- [Data extract]:
--

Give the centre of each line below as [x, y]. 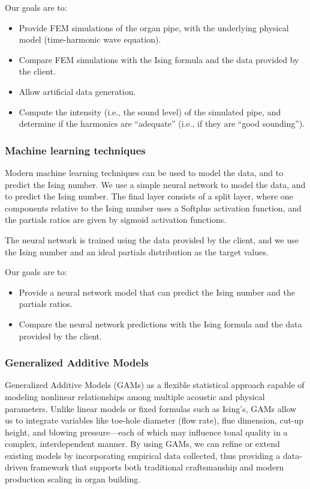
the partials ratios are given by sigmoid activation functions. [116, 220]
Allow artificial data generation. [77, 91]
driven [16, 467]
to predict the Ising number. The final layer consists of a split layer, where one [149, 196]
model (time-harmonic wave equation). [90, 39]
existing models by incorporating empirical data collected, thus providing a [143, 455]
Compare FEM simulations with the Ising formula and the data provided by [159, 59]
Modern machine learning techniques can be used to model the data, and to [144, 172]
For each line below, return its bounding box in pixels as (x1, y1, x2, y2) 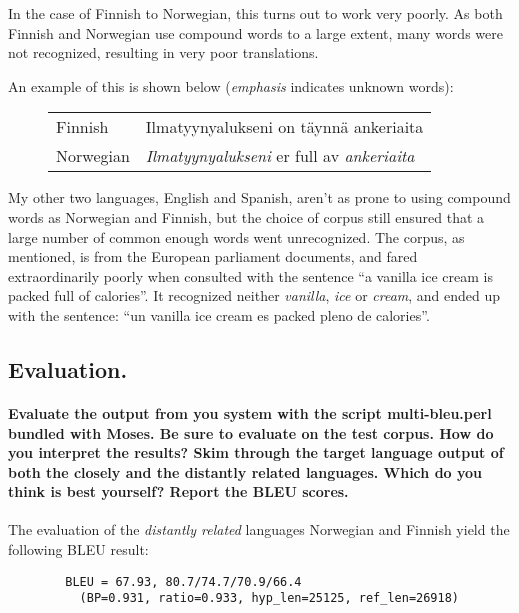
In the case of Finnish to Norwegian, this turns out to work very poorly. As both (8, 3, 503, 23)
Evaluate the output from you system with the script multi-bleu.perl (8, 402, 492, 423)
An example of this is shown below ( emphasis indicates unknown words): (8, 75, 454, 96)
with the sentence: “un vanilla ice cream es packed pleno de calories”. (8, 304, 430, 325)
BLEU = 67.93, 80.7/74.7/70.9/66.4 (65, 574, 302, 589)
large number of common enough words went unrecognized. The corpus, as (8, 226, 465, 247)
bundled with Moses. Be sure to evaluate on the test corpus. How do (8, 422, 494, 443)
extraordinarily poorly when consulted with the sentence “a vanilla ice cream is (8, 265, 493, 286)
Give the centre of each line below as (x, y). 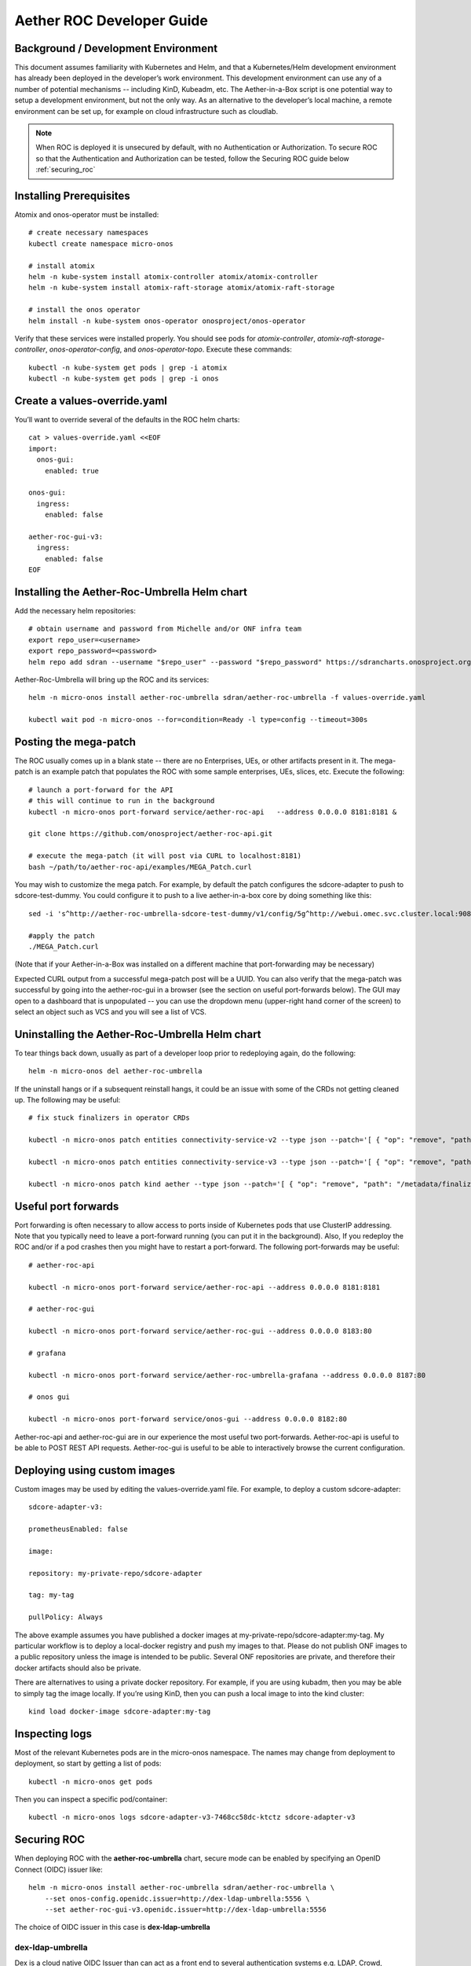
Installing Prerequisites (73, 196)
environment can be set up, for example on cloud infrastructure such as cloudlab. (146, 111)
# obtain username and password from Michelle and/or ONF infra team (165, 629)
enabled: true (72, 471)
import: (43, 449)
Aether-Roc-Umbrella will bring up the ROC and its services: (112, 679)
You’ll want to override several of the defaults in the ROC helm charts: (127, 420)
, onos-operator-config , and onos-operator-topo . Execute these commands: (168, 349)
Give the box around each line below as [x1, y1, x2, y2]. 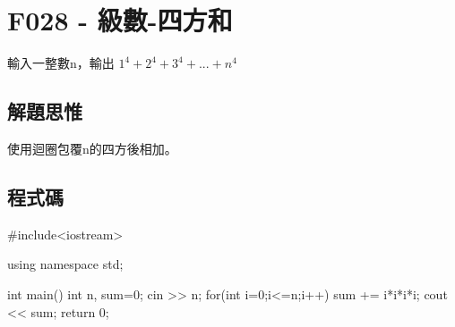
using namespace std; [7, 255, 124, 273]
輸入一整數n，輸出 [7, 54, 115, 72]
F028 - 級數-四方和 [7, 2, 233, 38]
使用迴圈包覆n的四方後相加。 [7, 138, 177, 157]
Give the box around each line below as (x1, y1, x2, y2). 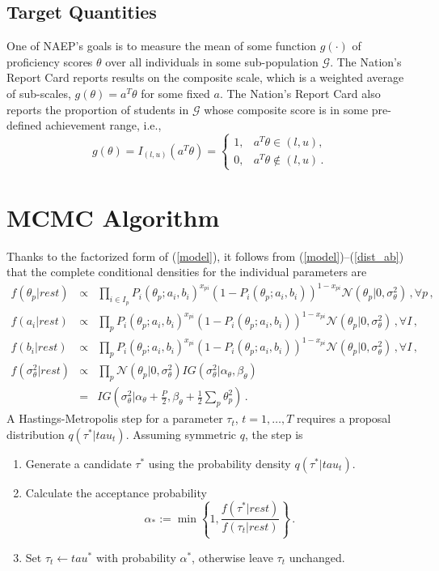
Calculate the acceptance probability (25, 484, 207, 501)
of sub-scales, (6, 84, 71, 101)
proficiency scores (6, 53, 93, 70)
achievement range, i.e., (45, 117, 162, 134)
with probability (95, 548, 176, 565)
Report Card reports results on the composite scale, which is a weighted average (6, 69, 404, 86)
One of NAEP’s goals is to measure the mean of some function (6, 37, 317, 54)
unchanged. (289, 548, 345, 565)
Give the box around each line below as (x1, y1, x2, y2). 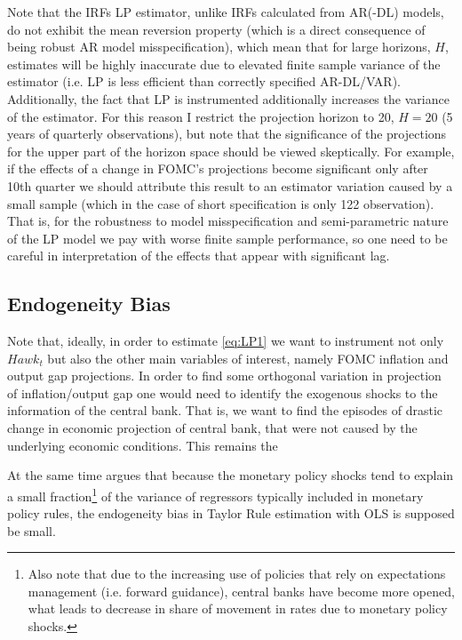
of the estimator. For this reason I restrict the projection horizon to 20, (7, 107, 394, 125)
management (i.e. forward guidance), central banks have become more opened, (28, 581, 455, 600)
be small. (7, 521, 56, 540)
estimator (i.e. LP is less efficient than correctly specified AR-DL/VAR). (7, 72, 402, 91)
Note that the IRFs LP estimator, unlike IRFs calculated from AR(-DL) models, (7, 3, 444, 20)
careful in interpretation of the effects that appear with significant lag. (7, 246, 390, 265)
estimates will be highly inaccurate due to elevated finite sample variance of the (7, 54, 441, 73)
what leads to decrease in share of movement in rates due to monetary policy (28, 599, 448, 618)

--

From the records above, copy exactly the lines starting at the one with "使用迴圈包覆n的四方後相加。 [7, 138, 177, 157]" and ending at the one with "achievement range, i.e., (45, 117, 162, 134)", and no others. Pictures stay out.

使用迴圈包覆n的四方後相加。 [7, 138, 177, 157]
Give the box around each line below as (x1, y1, x2, y2). 
Calculate the acceptance probability (25, 484, 207, 501)
of sub-scales, (6, 84, 71, 101)
proficiency scores (6, 53, 93, 70)
achievement range, i.e., (45, 117, 162, 134)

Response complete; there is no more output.